Wednesday 12 August 2009

Shifting the baselines

Given the apparent inevitability of the earth getting warmer, at what point does it become too late to avoid the buffers? Have the horses long since since fled the barn? Is it true to say that whatever steps we take to change our behaviour, the path can never bring about the reversal of 100 years of industrial disease? So why try?

We can, maybe, alter our habits and slowly lessen the speed of the decline, but this will never be a quick process or a complete one. How many decades will pass before we start to regain the ground we've lost? Many scientists agree that an irreversible tipping point may be only 10-15 years ahead of us! Let's not kid ourselves that serious and practical consideration for our environment will become the No. 1 priority anytime soon for a society built on consumption and greed.

The ceaseless burning of carbon-rich fossils to fuel our 24-hour energy requirements show no sign of lessening. We petition against wind farms being built within 50 miles of our favourite countryside walks. The great rivers of the world continue to dry while the glaciers slowly melt and coastlines recede. We are slowly acidifying the oceans and destroying their capacity to strip the excess CO2 out of the atmosphere. The pace is quickening, not slowing.

A familiar problem with our perception is referred to as 'shifting baselines' or to put it another way, people don't miss what they never had to appreciate in the first place. Every generation bases its life-view on what exists in their moment, their time. The oceans, the environment and the wildlife differ only slightly from our childhood, but the cumulative damage from generation after generation is almost beyond repair and in some cases already past fixing.

Fifty years from now, scuba divers and naturalists will still seek out what's beautiful in the oceans, and just as now, fight to save what they have. They'll spend some time trying to appreciate what's been lost for ever but will not, of course, be able to bring it back.

So do we continue to shift our baselines and move happily forward, each generation accepting what it has as the norm? . . . . Of course not.

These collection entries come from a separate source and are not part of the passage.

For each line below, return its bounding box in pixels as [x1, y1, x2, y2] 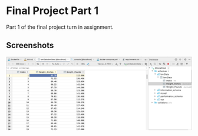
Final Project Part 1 [6, 4, 99, 18]
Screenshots [6, 40, 54, 50]
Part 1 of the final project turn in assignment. [6, 23, 114, 30]
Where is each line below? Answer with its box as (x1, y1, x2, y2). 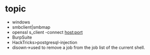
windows (12, 19, 30, 25)
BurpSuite (12, 34, 32, 40)
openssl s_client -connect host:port (12, 29, 83, 35)
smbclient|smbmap (12, 24, 51, 30)
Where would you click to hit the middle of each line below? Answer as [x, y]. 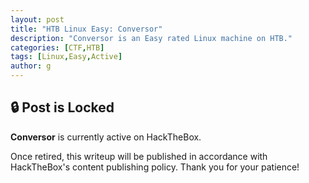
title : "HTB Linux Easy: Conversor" [86, 29]
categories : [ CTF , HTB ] [57, 47]
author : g [31, 66]
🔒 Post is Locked [62, 107]
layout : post [37, 19]
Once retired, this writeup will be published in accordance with [139, 156]
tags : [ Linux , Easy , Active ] [66, 57]
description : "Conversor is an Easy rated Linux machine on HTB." [151, 38]

We have to round up the horses, recover what our ancestors misplaced. The responsibility of those 'in the moment' is to freeze the baselines of our generation and try to pass them down unaltered so others may have what we have. Perhaps future generations will no longer look back and lament the greed and the mistakes of the past, but instead be grateful that our generation was the first one to understand the problem and begin to apply a solution, however imperfect.

We cannot bring back extinct fauna and flora from pre-industrial days and perhaps we cannot immediately stop the temperature-raising carbon build up, but just because we cannot see the end of the line, doesn't mean that we cannot begin applying the brakes with greater urgency. We can't see precisely what outcomes will result and what real impact we can make, but even a little positive change is better than lazy indifference. Perhaps we'll see no change at all in our lifetime, but we have to look further than ourselves and do what we can regardless.

The buffers lie ahead somewhere, and we need to tie down what we have.

1 comment:

Political Blog said...

You seem to have very interesting questions.

I think you and many scientists are still debating this issue. Some believe that getting away from the use of fossil fuels will help reverse climate change, while others say it will only delay the progression. Isn't this the most frightening of issues we face as humans? More than the threat of nuclear war, the destruction of our planet freaks me out. I just don't know what to do or who has the right answer.

All we know is that the earth is warming at an alarming rate and we seem to be doing nothing about it.